Se apaciguaba la misma cordura que luego me atacaría, eso no va ser posible, debe haber una confusión. No te hagas el inconsciente, que yo sepa nadie te obligó a estar entre mis brazos. Tal vez, no lo sé realmente, después de todo lo único que me queda es esa imagen desnuda de razón. Cuarto número doce, noches de mediodía, esperando que la carretera ahogue aquella bruma hostil que noches anteriores no me había dejado transitar.
En él se reflejaba un cielo opaco como mis mismos deseos, horizontes que para vivir no eran necesarios. También había un espejo de un metro y medio de alto en cuya superficie se cristalizaba la antigüedad del hotel. Pisos demacrados hasta los huesos, ni yo puedo describir todas las historias que he vivido en este mismo piso de madera. Son demasiadas, no puedo quitármelas.
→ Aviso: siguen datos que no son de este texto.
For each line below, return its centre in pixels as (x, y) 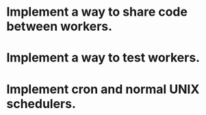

Habrá que hacerlo otra vez, ya lo hicimos antes, intentarlo de nuevo no me magnifica mayor esfuerzo, por lo menos de parte mía. Desde un principio supe que terminaríamos así, enredados en este ciclo vicioso del cual no podemos escapar, de mucho antes ya estábamos condenados a desaparecer.
De la manera más cruda y fría posible se construye su cuerpo, sé que quizá esté muy lejos a vivirlo, que posiblemente nunca lo sienta en carne y de seguro que perderé todos mis ecos tratando de insertarme en esa trémula piel. Comerán de nuestras entrañas, se devorarán todo, incluso ese coraje que tanto nos faltó en el tiempo, hace ya mucho que teníamos planeado dejar de lado nuestros vestigios, pero no de esta manera.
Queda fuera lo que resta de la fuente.